John Fordham 

Colin Riley/Tim Whitehead

Ronnie Scott's, London
  
  


Tides, the jazz/classical crossover project driven by the partnership of classical composer Colin Riley and jazz saxophonist Tim Whitehead, was premiered on Sunday by the 12-piece Homemade Orchestra.

Riley told a crowded house of vociferous and mostly young sympathisers that it was part of his plan to fool them about what was improvised and what was written. Since the main improvising voice was Whitehead's articulate, Brecker-like saxophone, with trumpeter Dick Pearce shadowing, the game was maybe not as hard to play as he might have liked. But Riley does appear to offer his strings and woodwind players some interpretational space as well.

The repertoire was mostly drawn from the Homemade Orchestra's Tides CD, and as on that disc the emphasis is on Riley rather than Whitehead. The latter's fans had to be content with the sparky opening performance from the saxophonist's own quartet. Whitehead likes putting new spins on pop and jazz standards, with help from his offbeat partners - particularly drummer Milo Fell, with his eccentric mix of swing fluency, bumpy funk and breaking-glass cymbal effects, and the intelligent and almost cliche-free postbop pianist Liam Noble.
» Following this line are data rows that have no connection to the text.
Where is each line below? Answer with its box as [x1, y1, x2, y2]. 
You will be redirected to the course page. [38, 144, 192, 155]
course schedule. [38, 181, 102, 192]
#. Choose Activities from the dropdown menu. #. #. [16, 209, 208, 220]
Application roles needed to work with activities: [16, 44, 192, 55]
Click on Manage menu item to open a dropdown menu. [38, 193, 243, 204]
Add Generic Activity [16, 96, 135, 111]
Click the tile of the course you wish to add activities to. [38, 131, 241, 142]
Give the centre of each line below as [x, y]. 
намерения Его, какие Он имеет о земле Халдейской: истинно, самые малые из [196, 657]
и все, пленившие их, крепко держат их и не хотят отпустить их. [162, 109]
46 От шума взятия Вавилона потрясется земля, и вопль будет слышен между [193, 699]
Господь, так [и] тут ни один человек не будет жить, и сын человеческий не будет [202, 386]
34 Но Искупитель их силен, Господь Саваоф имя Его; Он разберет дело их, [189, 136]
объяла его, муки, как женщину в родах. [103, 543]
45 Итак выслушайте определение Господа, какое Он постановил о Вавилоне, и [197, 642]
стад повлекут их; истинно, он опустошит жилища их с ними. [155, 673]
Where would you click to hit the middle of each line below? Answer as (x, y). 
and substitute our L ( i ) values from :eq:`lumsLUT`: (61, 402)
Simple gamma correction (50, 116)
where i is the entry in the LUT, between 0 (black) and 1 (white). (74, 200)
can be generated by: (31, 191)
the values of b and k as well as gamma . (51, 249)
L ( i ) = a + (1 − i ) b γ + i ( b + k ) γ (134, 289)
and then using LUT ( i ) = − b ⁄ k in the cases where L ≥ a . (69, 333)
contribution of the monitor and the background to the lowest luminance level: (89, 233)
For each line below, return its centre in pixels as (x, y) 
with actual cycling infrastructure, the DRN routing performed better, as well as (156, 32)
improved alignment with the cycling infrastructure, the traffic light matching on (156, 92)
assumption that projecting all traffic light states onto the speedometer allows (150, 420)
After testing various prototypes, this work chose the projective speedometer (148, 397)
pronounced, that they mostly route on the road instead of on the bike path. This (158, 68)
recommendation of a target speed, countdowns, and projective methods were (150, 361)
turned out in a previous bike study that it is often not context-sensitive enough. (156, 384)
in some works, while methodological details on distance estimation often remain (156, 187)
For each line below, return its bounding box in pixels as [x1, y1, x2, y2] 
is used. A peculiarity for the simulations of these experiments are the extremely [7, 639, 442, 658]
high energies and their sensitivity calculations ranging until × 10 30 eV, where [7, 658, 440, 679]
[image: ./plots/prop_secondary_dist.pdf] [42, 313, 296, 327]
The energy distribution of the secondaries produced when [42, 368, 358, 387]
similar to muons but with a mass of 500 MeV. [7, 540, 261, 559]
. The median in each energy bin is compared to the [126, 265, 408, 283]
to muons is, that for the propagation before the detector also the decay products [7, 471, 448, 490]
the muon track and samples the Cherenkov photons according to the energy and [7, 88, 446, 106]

The Homemade Orchestra then played two sets, pausing only for a texturally interesting interlude: a soprano singing contemporary poetry to Riley's intricate string lines. This was another showcase for the composer's softly vibrant embroidery, though the mixture of operatic haughtiness and vernacular witticisms remains an acquired taste. But the Tides repertoire showed little of this stiffness. Noble's fragile chords launched the opening While It Lasts, which gathered momentum to become a choppy ensemble piece with Whitehead's forceful tenor burning at its centre.

A low bass drone and the mercurial trickle of a vibraphone enveloped an upward-spiralling sax motif on the ruminative Bird and a Loose Tubes-like raucousness appeared in I Know Who the Alligators Are. But Whitehead's saxophone was at its most evocative in the arching high-register figures over undulating chords on his own A Third View of Annet.